Given data →
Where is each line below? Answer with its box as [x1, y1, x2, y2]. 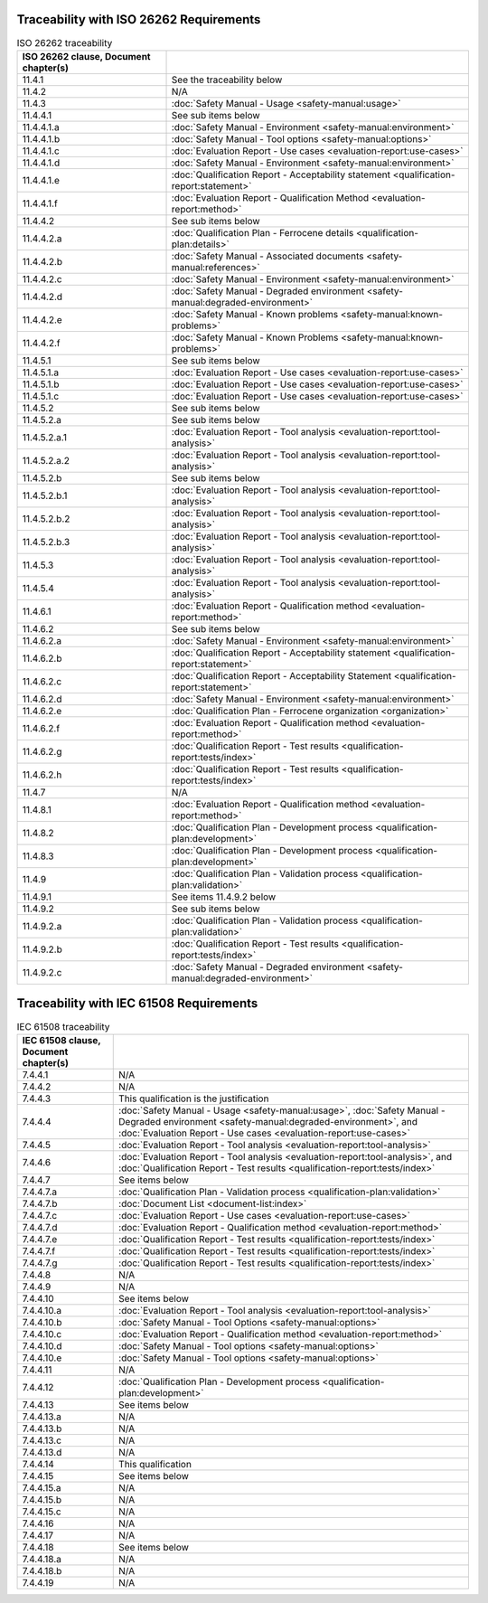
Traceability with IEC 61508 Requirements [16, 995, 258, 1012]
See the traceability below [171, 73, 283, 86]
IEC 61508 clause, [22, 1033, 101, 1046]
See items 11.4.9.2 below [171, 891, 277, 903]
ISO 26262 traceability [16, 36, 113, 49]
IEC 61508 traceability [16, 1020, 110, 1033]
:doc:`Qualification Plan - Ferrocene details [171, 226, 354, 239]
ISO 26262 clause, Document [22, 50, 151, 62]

* * *

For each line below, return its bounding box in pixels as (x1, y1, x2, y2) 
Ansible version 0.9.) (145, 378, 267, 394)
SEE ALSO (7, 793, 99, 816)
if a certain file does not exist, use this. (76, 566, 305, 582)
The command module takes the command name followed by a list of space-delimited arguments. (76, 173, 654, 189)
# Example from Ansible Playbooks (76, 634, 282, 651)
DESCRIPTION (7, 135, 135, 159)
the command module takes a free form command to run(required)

Activity → Using the records above, copy every line that has the word "command" in it.

Task result →
The command module takes the command name followed by a list of space-delimited arguments. (76, 173, 654, 189)
the command module takes a free form command to run(required)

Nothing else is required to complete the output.